Work order:
Restate the listing below word for word, omitting any images.

Supplied data:

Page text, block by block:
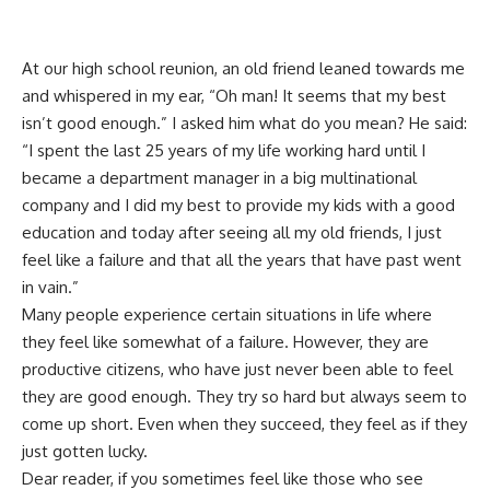
At our high school reunion, an old friend leaned towards me
and whispered in my ear, “Oh man! It seems that my best
isn’t good enough.” I asked him what do you mean? He said:
“I spent the last 25 years of my life working hard until I
became a department manager in a big multinational
company and I did my best to provide my kids with a good
education and today after seeing all my old friends, I just
feel like a failure and that all the years that have past went
in vain.”
Many people experience certain situations in life where
they feel like somewhat of a failure. However, they are
productive citizens, who have just never been able to feel
they are good enough. They try so hard but always seem to
come up short. Even when they succeed, they feel as if they
just gotten lucky.
Dear reader, if you sometimes feel like those who see
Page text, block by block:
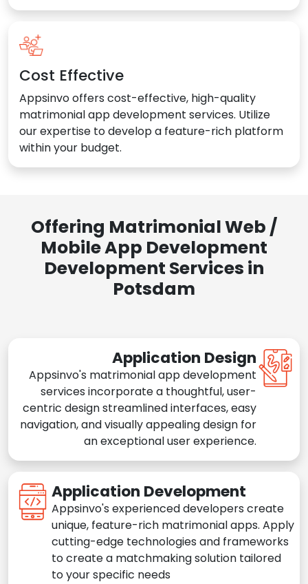
Cost Effective
Appsinvo offers cost-effective, high-quality
matrimonial app development services. Utilize
our expertise to develop a feature-rich platform
within your budget.
Offering Matrimonial Web /
Mobile App Development
Development Services in
Potsdam
Application Design
Appsinvo's matrimonial app development
services incorporate a thoughtful, user-
centric design streamlined interfaces, easy
navigation, and visually appealing design for
an exceptional user experience.
Application Development
Appsinvo's experienced developers create
unique, feature-rich matrimonial apps. Apply
cutting-edge technologies and frameworks
to create a matchmaking solution tailored
to your specific needs

Solution:
Page text, block by block:
At our high school reunion, an old friend leaned towards me
and whispered in my ear, “Oh man! It seems that my best
isn’t good enough.” I asked him what do you mean? He said:
“I spent the last 25 years of my life working hard until I
became a department manager in a big multinational
company and I did my best to provide my kids with a good
education and today after seeing all my old friends, I just
feel like a failure and that all the years that have past went
in vain.”
Many people experience certain situations in life where
they feel like somewhat of a failure. However, they are
productive citizens, who have just never been able to feel
they are good enough. They try so hard but always seem to
come up short. Even when they succeed, they feel as if they
just gotten lucky.
Dear reader, if you sometimes feel like those who see
Page text, block by block:
Cost Effective
Appsinvo offers cost-effective, high-quality
matrimonial app development services. Utilize
our expertise to develop a feature-rich platform
within your budget.
Offering Matrimonial Web /
Mobile App Development
Development Services in
Potsdam
Application Design
Appsinvo's matrimonial app development
services incorporate a thoughtful, user-
centric design streamlined interfaces, easy
navigation, and visually appealing design for
an exceptional user experience.
Application Development
Appsinvo's experienced developers create
unique, feature-rich matrimonial apps. Apply
cutting-edge technologies and frameworks
to create a matchmaking solution tailored
to your specific needs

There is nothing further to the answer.